■ EXERCISE GOAL ■
Nothing but the lines below between the line holding "使用spinner方塊來分配快照一致性群組的保留容量。請執行下列其中一項動作： (24, 418, 277, 427)" and the line holding "完整保留容量的原則 (26, 926, 99, 937)", inclusive, should appear in the answer, each set down exactly.

[Dataset excerpts]
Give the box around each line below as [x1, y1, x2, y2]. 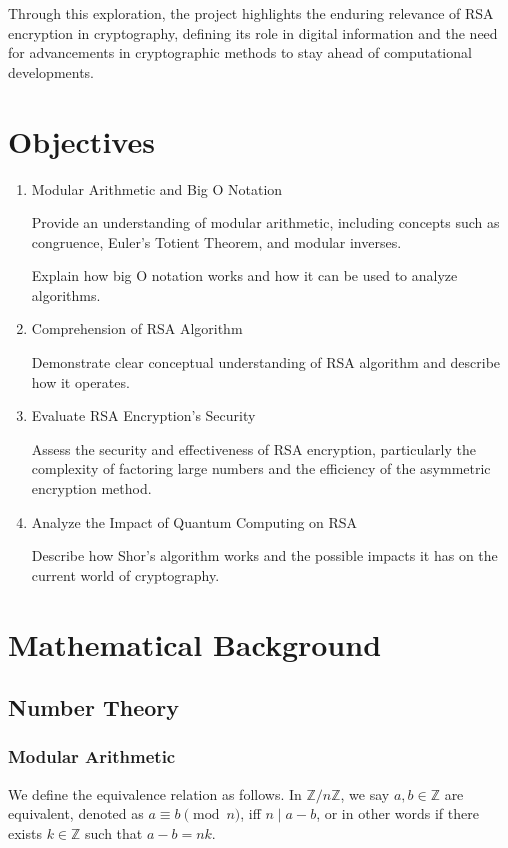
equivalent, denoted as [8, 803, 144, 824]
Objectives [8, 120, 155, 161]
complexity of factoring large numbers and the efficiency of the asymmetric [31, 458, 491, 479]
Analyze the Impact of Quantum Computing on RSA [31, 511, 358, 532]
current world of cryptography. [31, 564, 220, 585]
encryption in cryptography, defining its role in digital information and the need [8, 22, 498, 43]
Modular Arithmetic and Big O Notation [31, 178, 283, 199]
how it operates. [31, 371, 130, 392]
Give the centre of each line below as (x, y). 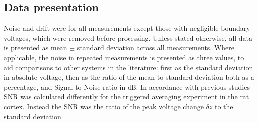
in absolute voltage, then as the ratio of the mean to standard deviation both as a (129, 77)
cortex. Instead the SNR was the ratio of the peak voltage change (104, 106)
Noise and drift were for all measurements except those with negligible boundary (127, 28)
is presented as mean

==

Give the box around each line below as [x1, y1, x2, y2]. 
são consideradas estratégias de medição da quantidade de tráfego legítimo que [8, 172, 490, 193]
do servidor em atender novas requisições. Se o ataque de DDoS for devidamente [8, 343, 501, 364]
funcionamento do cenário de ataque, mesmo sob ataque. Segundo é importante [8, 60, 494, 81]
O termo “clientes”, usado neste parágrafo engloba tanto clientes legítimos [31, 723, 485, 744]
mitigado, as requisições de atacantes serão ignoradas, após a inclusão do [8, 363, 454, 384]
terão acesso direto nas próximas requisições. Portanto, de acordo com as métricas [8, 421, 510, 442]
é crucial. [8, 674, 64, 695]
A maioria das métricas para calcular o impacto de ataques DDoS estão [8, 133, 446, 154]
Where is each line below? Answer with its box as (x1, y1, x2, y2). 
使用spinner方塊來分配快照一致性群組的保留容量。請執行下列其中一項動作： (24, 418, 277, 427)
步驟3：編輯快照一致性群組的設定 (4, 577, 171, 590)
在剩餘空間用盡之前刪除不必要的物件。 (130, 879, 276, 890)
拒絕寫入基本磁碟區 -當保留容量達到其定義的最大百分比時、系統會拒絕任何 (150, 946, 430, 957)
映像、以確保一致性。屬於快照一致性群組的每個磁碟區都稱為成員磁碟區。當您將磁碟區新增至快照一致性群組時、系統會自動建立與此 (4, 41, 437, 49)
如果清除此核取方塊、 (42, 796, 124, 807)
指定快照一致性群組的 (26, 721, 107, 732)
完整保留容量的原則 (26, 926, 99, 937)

---

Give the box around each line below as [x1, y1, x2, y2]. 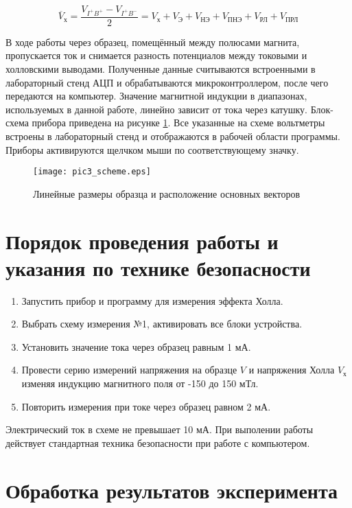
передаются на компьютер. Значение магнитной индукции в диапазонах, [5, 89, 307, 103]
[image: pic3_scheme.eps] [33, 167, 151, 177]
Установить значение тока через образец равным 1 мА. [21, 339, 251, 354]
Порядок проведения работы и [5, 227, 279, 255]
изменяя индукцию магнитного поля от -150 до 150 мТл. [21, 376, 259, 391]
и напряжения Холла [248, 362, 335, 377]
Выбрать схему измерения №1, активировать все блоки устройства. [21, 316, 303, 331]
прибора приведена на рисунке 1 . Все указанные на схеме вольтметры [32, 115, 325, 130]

■ EXERCISE RESPONSE ■
使用spinner方塊來分配快照一致性群組的保留容量。請執行下列其中一項動作： (24, 418, 277, 427)
步驟3：編輯快照一致性群組的設定 (4, 577, 171, 590)
在剩餘空間用盡之前刪除不必要的物件。 (130, 879, 276, 890)
拒絕寫入基本磁碟區 -當保留容量達到其定義的最大百分比時、系統會拒絕任何 (150, 946, 430, 957)
映像、以確保一致性。屬於快照一致性群組的每個磁碟區都稱為成員磁碟區。當您將磁碟區新增至快照一致性群組時、系統會自動建立與此 (4, 41, 437, 49)
如果清除此核取方塊、 (42, 796, 124, 807)
指定快照一致性群組的 (26, 721, 107, 732)
完整保留容量的原則 (26, 926, 99, 937)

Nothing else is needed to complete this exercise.